The response has to be every entry, printed word for word.

[[ EXTRACTED MATERIAL open ]]

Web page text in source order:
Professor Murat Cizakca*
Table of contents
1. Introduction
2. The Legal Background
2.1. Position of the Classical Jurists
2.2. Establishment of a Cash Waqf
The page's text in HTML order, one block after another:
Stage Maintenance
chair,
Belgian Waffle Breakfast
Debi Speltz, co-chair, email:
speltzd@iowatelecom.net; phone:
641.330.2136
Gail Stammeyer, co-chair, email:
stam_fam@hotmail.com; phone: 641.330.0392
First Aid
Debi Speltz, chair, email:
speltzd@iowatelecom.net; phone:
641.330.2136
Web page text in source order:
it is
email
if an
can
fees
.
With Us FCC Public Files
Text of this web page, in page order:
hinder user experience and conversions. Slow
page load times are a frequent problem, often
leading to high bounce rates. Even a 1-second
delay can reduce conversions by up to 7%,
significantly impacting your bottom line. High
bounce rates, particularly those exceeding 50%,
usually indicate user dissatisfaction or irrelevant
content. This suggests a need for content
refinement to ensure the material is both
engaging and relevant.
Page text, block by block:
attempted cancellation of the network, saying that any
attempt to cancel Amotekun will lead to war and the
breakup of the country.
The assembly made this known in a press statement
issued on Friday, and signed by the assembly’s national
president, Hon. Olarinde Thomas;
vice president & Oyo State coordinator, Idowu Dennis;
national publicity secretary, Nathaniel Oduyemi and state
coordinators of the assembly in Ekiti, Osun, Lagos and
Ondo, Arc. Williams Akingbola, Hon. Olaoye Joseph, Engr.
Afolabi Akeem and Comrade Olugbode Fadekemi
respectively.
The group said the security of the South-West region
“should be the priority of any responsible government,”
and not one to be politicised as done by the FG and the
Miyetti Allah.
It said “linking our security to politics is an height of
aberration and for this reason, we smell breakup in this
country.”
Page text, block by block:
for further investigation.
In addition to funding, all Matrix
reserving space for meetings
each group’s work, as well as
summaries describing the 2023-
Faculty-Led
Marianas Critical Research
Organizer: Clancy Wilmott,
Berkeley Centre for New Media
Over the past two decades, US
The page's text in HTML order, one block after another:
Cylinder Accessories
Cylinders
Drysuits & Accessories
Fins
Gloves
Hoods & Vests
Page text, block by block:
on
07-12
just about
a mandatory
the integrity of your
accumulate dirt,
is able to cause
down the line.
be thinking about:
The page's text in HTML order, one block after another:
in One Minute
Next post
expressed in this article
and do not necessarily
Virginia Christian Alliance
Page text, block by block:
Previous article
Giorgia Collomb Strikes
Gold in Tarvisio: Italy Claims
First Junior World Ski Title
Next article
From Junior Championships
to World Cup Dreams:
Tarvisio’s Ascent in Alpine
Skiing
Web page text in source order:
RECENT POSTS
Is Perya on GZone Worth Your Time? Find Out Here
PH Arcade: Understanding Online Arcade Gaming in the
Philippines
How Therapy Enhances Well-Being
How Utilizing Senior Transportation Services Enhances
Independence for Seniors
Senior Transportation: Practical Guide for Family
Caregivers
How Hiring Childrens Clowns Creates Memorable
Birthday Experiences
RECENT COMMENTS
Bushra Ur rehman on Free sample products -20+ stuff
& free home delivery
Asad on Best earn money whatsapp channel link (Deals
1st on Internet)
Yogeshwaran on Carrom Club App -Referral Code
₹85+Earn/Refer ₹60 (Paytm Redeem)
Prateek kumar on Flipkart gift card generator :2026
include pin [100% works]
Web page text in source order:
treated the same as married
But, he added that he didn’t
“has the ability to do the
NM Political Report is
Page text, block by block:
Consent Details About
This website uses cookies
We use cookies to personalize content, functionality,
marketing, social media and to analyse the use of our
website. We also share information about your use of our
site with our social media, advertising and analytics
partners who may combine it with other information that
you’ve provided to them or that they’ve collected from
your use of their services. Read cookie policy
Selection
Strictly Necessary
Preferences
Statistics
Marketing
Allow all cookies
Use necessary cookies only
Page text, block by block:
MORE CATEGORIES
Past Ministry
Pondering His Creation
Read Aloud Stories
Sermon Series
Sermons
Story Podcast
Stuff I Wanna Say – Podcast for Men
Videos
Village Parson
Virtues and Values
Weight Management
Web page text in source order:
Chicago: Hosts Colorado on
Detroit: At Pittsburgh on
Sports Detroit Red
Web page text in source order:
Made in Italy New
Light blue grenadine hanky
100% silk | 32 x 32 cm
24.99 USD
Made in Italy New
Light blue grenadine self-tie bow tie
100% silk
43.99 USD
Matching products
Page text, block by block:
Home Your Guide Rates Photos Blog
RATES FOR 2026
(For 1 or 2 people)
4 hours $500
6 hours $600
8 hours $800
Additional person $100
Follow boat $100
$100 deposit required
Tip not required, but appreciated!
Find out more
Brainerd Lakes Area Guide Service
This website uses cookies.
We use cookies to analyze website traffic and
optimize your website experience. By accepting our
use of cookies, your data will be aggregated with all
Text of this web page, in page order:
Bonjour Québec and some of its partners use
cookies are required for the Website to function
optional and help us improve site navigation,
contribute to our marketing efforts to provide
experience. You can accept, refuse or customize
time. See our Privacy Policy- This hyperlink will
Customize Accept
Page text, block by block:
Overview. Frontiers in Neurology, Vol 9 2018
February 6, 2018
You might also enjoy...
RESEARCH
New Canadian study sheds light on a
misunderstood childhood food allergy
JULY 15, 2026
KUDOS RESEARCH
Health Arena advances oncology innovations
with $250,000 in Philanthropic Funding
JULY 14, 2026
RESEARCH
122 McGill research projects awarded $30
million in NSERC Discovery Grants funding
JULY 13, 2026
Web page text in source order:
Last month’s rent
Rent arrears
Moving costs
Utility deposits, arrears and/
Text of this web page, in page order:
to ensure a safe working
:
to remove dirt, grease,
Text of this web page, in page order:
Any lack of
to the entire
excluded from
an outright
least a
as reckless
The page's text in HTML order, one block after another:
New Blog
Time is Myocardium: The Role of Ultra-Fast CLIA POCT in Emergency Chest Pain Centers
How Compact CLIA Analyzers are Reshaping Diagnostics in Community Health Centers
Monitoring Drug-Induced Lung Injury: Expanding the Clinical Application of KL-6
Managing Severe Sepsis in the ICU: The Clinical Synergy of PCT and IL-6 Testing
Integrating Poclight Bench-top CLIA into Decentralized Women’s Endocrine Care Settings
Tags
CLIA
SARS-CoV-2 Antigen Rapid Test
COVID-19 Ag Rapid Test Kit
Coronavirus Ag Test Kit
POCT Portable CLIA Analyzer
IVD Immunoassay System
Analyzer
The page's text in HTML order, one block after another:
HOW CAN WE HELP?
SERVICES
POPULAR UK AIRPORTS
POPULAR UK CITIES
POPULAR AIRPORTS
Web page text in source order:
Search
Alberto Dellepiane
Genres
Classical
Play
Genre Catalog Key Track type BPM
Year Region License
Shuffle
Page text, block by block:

[[ EXTRACTED MATERIAL closed ]]

● REPLY:
Web page text in source order:
Professor Murat Cizakca*
Table of contents
1. Introduction
2. The Legal Background
2.1. Position of the Classical Jurists
2.2. Establishment of a Cash Waqf
The page's text in HTML order, one block after another:
Stage Maintenance
chair,
Belgian Waffle Breakfast
Debi Speltz, co-chair, email:
speltzd@iowatelecom.net; phone:
641.330.2136
Gail Stammeyer, co-chair, email:
stam_fam@hotmail.com; phone: 641.330.0392
First Aid
Debi Speltz, chair, email:
speltzd@iowatelecom.net; phone:
641.330.2136
Web page text in source order:
it is
email
if an
can
fees
.
With Us FCC Public Files
Text of this web page, in page order:
hinder user experience and conversions. Slow
page load times are a frequent problem, often
leading to high bounce rates. Even a 1-second
delay can reduce conversions by up to 7%,
significantly impacting your bottom line. High
bounce rates, particularly those exceeding 50%,
usually indicate user dissatisfaction or irrelevant
content. This suggests a need for content
refinement to ensure the material is both
engaging and relevant.
Page text, block by block:
attempted cancellation of the network, saying that any
attempt to cancel Amotekun will lead to war and the
breakup of the country.
The assembly made this known in a press statement
issued on Friday, and signed by the assembly’s national
president, Hon. Olarinde Thomas;
vice president & Oyo State coordinator, Idowu Dennis;
national publicity secretary, Nathaniel Oduyemi and state
coordinators of the assembly in Ekiti, Osun, Lagos and
Ondo, Arc. Williams Akingbola, Hon. Olaoye Joseph, Engr.
Afolabi Akeem and Comrade Olugbode Fadekemi
respectively.
The group said the security of the South-West region
“should be the priority of any responsible government,”
and not one to be politicised as done by the FG and the
Miyetti Allah.
It said “linking our security to politics is an height of
aberration and for this reason, we smell breakup in this
country.”
Page text, block by block:
for further investigation.
In addition to funding, all Matrix
reserving space for meetings
each group’s work, as well as
summaries describing the 2023-
Faculty-Led
Marianas Critical Research
Organizer: Clancy Wilmott,
Berkeley Centre for New Media
Over the past two decades, US
The page's text in HTML order, one block after another:
Cylinder Accessories
Cylinders
Drysuits & Accessories
Fins
Gloves
Hoods & Vests
Page text, block by block:
on
07-12
just about
a mandatory
the integrity of your
accumulate dirt,
is able to cause
down the line.
be thinking about:
The page's text in HTML order, one block after another:
in One Minute
Next post
expressed in this article
and do not necessarily
Virginia Christian Alliance
Page text, block by block:
Previous article
Giorgia Collomb Strikes
Gold in Tarvisio: Italy Claims
First Junior World Ski Title
Next article
From Junior Championships
to World Cup Dreams:
Tarvisio’s Ascent in Alpine
Skiing
Web page text in source order:
RECENT POSTS
Is Perya on GZone Worth Your Time? Find Out Here
PH Arcade: Understanding Online Arcade Gaming in the
Philippines
How Therapy Enhances Well-Being
How Utilizing Senior Transportation Services Enhances
Independence for Seniors
Senior Transportation: Practical Guide for Family
Caregivers
How Hiring Childrens Clowns Creates Memorable
Birthday Experiences
RECENT COMMENTS
Bushra Ur rehman on Free sample products -20+ stuff
& free home delivery
Asad on Best earn money whatsapp channel link (Deals
1st on Internet)
Yogeshwaran on Carrom Club App -Referral Code
₹85+Earn/Refer ₹60 (Paytm Redeem)
Prateek kumar on Flipkart gift card generator :2026
include pin [100% works]
Web page text in source order:
treated the same as married
But, he added that he didn’t
“has the ability to do the
NM Political Report is
Page text, block by block:
Consent Details About
This website uses cookies
We use cookies to personalize content, functionality,
marketing, social media and to analyse the use of our
website. We also share information about your use of our
site with our social media, advertising and analytics
partners who may combine it with other information that
you’ve provided to them or that they’ve collected from
your use of their services. Read cookie policy
Selection
Strictly Necessary
Preferences
Statistics
Marketing
Allow all cookies
Use necessary cookies only
Page text, block by block:
MORE CATEGORIES
Past Ministry
Pondering His Creation
Read Aloud Stories
Sermon Series
Sermons
Story Podcast
Stuff I Wanna Say – Podcast for Men
Videos
Village Parson
Virtues and Values
Weight Management
Web page text in source order:
Chicago: Hosts Colorado on
Detroit: At Pittsburgh on
Sports Detroit Red
Web page text in source order:
Made in Italy New
Light blue grenadine hanky
100% silk | 32 x 32 cm
24.99 USD
Made in Italy New
Light blue grenadine self-tie bow tie
100% silk
43.99 USD
Matching products
Page text, block by block:
Home Your Guide Rates Photos Blog
RATES FOR 2026
(For 1 or 2 people)
4 hours $500
6 hours $600
8 hours $800
Additional person $100
Follow boat $100
$100 deposit required
Tip not required, but appreciated!
Find out more
Brainerd Lakes Area Guide Service
This website uses cookies.
We use cookies to analyze website traffic and
optimize your website experience. By accepting our
use of cookies, your data will be aggregated with all
Text of this web page, in page order:
Bonjour Québec and some of its partners use
cookies are required for the Website to function
optional and help us improve site navigation,
contribute to our marketing efforts to provide
experience. You can accept, refuse or customize
time. See our Privacy Policy- This hyperlink will
Customize Accept
Page text, block by block:
Overview. Frontiers in Neurology, Vol 9 2018
February 6, 2018
You might also enjoy...
RESEARCH
New Canadian study sheds light on a
misunderstood childhood food allergy
JULY 15, 2026
KUDOS RESEARCH
Health Arena advances oncology innovations
with $250,000 in Philanthropic Funding
JULY 14, 2026
RESEARCH
122 McGill research projects awarded $30
million in NSERC Discovery Grants funding
JULY 13, 2026
Web page text in source order:
Last month’s rent
Rent arrears
Moving costs
Utility deposits, arrears and/
Text of this web page, in page order:
to ensure a safe working
:
to remove dirt, grease,
Text of this web page, in page order:
Any lack of
to the entire
excluded from
an outright
least a
as reckless
The page's text in HTML order, one block after another:
New Blog
Time is Myocardium: The Role of Ultra-Fast CLIA POCT in Emergency Chest Pain Centers
How Compact CLIA Analyzers are Reshaping Diagnostics in Community Health Centers
Monitoring Drug-Induced Lung Injury: Expanding the Clinical Application of KL-6
Managing Severe Sepsis in the ICU: The Clinical Synergy of PCT and IL-6 Testing
Integrating Poclight Bench-top CLIA into Decentralized Women’s Endocrine Care Settings
Tags
CLIA
SARS-CoV-2 Antigen Rapid Test
COVID-19 Ag Rapid Test Kit
Coronavirus Ag Test Kit
POCT Portable CLIA Analyzer
IVD Immunoassay System
Analyzer
The page's text in HTML order, one block after another:
HOW CAN WE HELP?
SERVICES
POPULAR UK AIRPORTS
POPULAR UK CITIES
POPULAR AIRPORTS
Web page text in source order:
Search
Alberto Dellepiane
Genres
Classical
Play
Genre Catalog Key Track type BPM
Year Region License
Shuffle
Page text, block by block:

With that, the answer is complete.